3. Retrieve your annotations any time using `rb.load()` or `rb.snapshot()`, which return a convenient `pd.Dataframe` making it quite handy to process and use for model development. In our case, we will load a snapshot, do a train_test_split with scikit_learn, and then use this for training our GNN.

4. After training a model, you can go back to step 1, this time using your model and its predictions, to spot improvements, quickly label other portions of the data, and so on. In our case, as we've started with a very limited training set (~600 examples), we will use our node classifier and `rb.log()` it's predictions over the rest of our data (unlabelled recipes and ingredients).

## Setup Rubrix

If you have not installed and launched Rubrix, check the [installation guide](https://github.com/recognai/rubrix#get-started). 

In [30]:
import rubrix as rb

### 0. Preparing our raw dataset of recipes and ingredients

In [28]:
import pandas as pd
sparql = """
    SELECT distinct *
    WHERE {
        ?uri a wtm:Recipe .
        ?uri a ?type .
        ?uri skos:definition ?definition .
        ?uri wtm:hasIngredient ?ingredient
    } 
"""
df = kg.query_as_df(sparql=sparql)

# We group the ingredients into one column containing lists:
recipes_df = df.groupby(['uri', 'definition', 'type'])['ingredient'].apply(list).reset_index(name='ingredients') ; recipes_df

sparql_ingredients = """
    SELECT distinct *
    WHERE {
        ?uri a wtm:Ingredient .
        ?uri a ?type .
        OPTIONAL { ?uri skos:prefLabel ?definition } 
    }
"""

df = kg.query_as_df(sparql=sparql_ingredients)
df['ingredients'] = None

ing_recipes_df = pd.concat([recipes_df, df])

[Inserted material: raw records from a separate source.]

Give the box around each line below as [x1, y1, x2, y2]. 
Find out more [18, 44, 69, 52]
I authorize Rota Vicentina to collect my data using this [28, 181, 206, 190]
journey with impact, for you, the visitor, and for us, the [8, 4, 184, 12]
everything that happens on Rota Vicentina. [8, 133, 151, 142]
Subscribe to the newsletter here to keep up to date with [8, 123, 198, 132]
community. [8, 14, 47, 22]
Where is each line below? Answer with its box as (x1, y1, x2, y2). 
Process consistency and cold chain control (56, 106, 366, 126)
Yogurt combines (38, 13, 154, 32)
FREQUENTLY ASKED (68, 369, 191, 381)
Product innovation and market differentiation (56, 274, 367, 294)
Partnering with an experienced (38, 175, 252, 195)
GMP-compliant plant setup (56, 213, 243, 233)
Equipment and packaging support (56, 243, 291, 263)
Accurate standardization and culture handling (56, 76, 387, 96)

ing_recipes_df.fillna('', inplace=True) ; ing_recipes_df

Unnamed: 0,uri,definition,type,ingredients
0,recipe:10000,tomato paste,wtm:Recipe,"[ind:Salt, ind:Tomato]"
1,recipe:100026,baking powder meatballs,wtm:Recipe,"[ind:CowMilk, ind:Salt, ind:bread, ind:Onion, ..."
2,recipe:100034,working woman s cheese souffle,wtm:Recipe,"[ind:monterey_jack_cheese, ind:CowMilk, ind:Al..."
3,recipe:100048,carrot spice cookies,wtm:Recipe,"[ind:margarine, ind:AllPurposeFlour, ind:Salt,..."
4,recipe:100051,2 minute mayonnaise,wtm:Recipe,"[ind:AppleCiderVinegar, ind:Salt, ind:sweetene..."
...,...,...,...,...
569,ind:raisins,raisins,wtm:Ingredient,
570,ind:bay_leaves,bay leaves,wtm:Ingredient,
571,ind:hass_avocado,hass avocado,wtm:Ingredient,
572,ind:Tomato,tomato,wtm:Ingredient,


### 1. Logging into Rubrix

In [32]:
LABELS = ['Bitter', 'Meaty', 'Piquant', 'Salty', 'Sour', 'Sweet']

In [None]:
import rubrix as rb

records = []
for i, r in ing_recipes_df.iterrows():
    item = rb.TextClassificationRecord(
            inputs={
                "id":r.uri, 
                "definition": r.definition,
                "ingredients": r.ingredients, 
                "type": r.type
            }, # log node fields
            prediction=[(label, 0.0) for label in LABELS], # log "dummy" predictions for aiding annotation
            metadata={'ingredients': r.ingredients, "type": r.type}, # metadata filters for quick exploration and annotation
            prediction_agent="kglab_tutorial", # who's performing/logging the prediction
            multi_label=True
        )
    records.append(item)
rb.log(records=records, name="kg_node_classification")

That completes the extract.